REQUIRED WORK >> Transcribe the records exactly from the line with "use the toilet." to the end, both included.

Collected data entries
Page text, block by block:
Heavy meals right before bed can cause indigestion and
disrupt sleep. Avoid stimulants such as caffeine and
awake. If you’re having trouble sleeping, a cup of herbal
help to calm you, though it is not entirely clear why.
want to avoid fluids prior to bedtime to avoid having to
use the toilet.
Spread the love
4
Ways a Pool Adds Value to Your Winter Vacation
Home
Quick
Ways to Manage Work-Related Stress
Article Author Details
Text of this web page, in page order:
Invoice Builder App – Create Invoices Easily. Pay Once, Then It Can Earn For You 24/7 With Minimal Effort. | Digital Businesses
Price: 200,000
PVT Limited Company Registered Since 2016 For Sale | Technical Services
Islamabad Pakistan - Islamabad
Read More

OUTPUT OF THE EXERCISE >>
use the toilet.
Spread the love
4
Ways a Pool Adds Value to Your Winter Vacation
Home
Quick
Ways to Manage Work-Related Stress
Article Author Details
Text of this web page, in page order:
Invoice Builder App – Create Invoices Easily. Pay Once, Then It Can Earn For You 24/7 With Minimal Effort. | Digital Businesses
Price: 200,000
PVT Limited Company Registered Since 2016 For Sale | Technical Services
Islamabad Pakistan - Islamabad
Read More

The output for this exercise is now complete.